Eat 30 to 60 minutes before working out. This fuels the body and prevents a drop in blood sugar, known as hypoglycemia, which triggers the body to crave sugar and often leads to overeating. Half of a whole-wheat bagel with natural peanut butter is a nice source of carbohydrates, protein and fats. Fruits, such as bananas or pineapple chunks, offer a quick energy boost and supply other important minerals, but, depending on the exercise, fruits alone may not be enough. Oatmeal, lentils and almonds and other nuts also can be eaten before a workout. Portion size will vary depending on the individual, but avoiding heavy meals is the general rule. 

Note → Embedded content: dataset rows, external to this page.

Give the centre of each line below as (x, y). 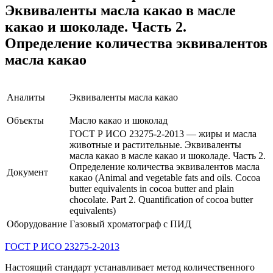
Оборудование (37, 224)
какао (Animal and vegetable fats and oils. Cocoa (165, 177)
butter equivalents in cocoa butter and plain (152, 188)
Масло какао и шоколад (119, 120)
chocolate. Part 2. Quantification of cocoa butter (161, 199)
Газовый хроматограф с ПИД (130, 224)
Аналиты (26, 97)
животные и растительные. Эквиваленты (155, 144)
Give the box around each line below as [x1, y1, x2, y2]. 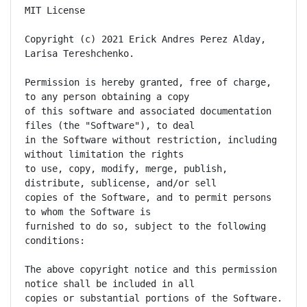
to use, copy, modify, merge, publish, [25, 163, 228, 174]
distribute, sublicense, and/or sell [25, 177, 217, 188]
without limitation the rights [25, 149, 184, 160]
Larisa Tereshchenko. [25, 48, 134, 59]
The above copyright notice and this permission [25, 264, 277, 275]
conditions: [25, 235, 85, 246]
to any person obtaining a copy [25, 91, 189, 102]
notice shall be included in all [25, 278, 195, 289]
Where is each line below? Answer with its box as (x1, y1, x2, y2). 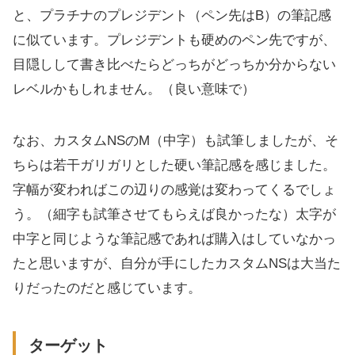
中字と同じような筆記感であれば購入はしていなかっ (13, 231, 336, 246)
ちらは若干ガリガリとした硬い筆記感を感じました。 (13, 157, 336, 173)
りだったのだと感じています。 (13, 280, 201, 296)
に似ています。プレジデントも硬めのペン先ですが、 (13, 32, 336, 48)
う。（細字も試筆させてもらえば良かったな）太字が (13, 206, 336, 222)
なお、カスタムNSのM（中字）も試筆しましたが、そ (13, 132, 338, 148)
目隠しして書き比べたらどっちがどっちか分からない (13, 56, 336, 72)
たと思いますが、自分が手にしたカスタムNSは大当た (13, 255, 341, 271)
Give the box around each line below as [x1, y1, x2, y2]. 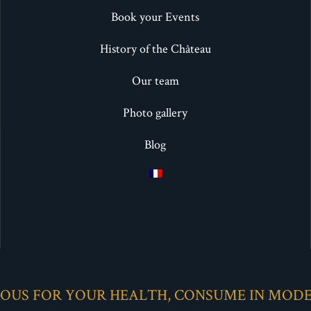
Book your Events [111, 8, 200, 25]
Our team [131, 72, 179, 89]
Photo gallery [123, 104, 188, 121]
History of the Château [99, 40, 211, 57]
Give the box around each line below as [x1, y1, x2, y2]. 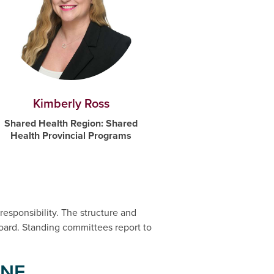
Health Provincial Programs [10, 128, 131, 143]
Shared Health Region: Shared [4, 116, 138, 131]
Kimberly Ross [32, 94, 109, 113]

Eat after exercising to rebuild and replenish. The body always will be working hard to break down the food it receives, but it has an optimum “workout window” for using nutrients. Eating some form of protein 30 to 60 minutes after a workout helps to rebuild the damaged muscles and ensure that your efforts are not wasted. Chicken, fish and lean cuts of red meat are excellent sources of protein. Because your body relies on carbohydrates or glycogen stores for energy, it’s equally important to replenish lost reserves after workouts. Choose complex carbohydrates found in such foods as sweet potatoes, brown rice, oatmeal or whole-wheat breads. If time is an issue, whey protein and waxy maize powders are great substitutes.

Finally, stay hydrated all day by drinking plenty of filtered water.